## WHAT IS REQUIRED:
The finished copy should hold every entry exactly as given, and no pictures.

········

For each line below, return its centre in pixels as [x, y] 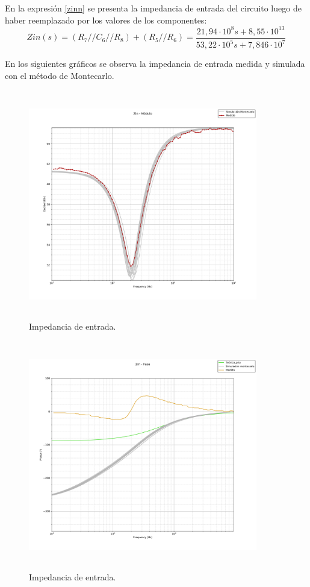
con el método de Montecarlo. [60, 75]
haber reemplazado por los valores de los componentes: [106, 20]
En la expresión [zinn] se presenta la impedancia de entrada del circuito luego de [153, 8]
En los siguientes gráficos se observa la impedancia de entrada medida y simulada [155, 64]

········

## RESPONSE AREA:
For each line below, return its centre in pixels as [x, y] 
con el método de Montecarlo. [60, 75]
haber reemplazado por los valores de los componentes: [106, 20]
En la expresión [zinn] se presenta la impedancia de entrada del circuito luego de [153, 8]
En los siguientes gráficos se observa la impedancia de entrada medida y simulada [155, 64]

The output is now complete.